Così fingevo, ogni giorno.
La sera mi chiamavano, e io raccontavo loro di quanto fosse andata bene al lavoro, di quante persone avessi curato. E loro erano felici, ed erano fieri. E in quel momento, vedendoli così, ero felice anche io.
La felicità durava il tempo di mettere giù la chiamata: allora mi rendevo conto che lavoravo come cameriera, vivevo in un palazzo che cadeva a pezzi e per avere ventisei anni la mia vita faceva già esageratamente schifo.
Ma non avevo tempo di stare  lì a pensare alla mia vita, dovevo andare al lavoro.
Presi le mie cose, diedi da mangiare alla mia capretta e uscii di casa. È divertente la storia di come ho avuto quella capra, un giorno ve la racconterò.

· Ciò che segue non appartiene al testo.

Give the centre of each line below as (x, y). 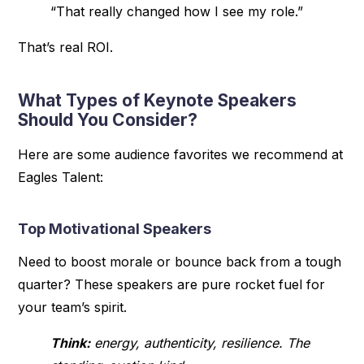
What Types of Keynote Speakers (158, 100)
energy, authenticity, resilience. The (200, 342)
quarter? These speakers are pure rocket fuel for (172, 284)
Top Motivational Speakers (115, 228)
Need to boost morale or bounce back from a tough (180, 261)
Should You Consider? (108, 119)
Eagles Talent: (61, 177)
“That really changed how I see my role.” (177, 11)
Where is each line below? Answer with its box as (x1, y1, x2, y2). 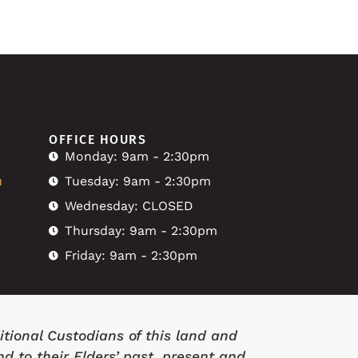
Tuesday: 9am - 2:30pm (65, 173, 211, 189)
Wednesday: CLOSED (65, 198, 193, 214)
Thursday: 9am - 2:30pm (65, 223, 217, 239)
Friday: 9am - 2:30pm (65, 248, 197, 264)
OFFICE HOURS (49, 132, 146, 148)
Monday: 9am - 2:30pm (65, 149, 209, 165)
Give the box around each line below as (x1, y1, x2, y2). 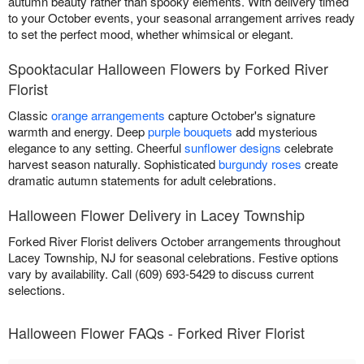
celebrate (281, 139, 333, 157)
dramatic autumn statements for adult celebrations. (8, 171, 276, 189)
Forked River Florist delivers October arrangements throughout (8, 232, 340, 250)
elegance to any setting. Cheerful (8, 139, 184, 157)
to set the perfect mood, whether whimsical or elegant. (8, 25, 293, 43)
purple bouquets (148, 123, 232, 141)
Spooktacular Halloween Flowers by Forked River (8, 58, 328, 80)
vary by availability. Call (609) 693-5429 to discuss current (8, 265, 314, 283)

Andai al locale sotto casa, quello dove lavoravo. Era venerdì sera ed era pieno. Lì al bancone, annoiata e stanca, guardavo i gruppi di amici ridere e divertirsi. Mi mancavano, i miei amici. Al liceo non avevo fatto grandi amicizie, risultavo strana e ridicola agli occhi delle persone, a causa di… a causa di un mio problema. Ma all’università avevo legato con un paio di ragazze. Non facevamo granché insieme, ma solo  il fatto di avere qualcuno con cui condividere la cioccolata e gli appunti prima della lezione per me era una novità.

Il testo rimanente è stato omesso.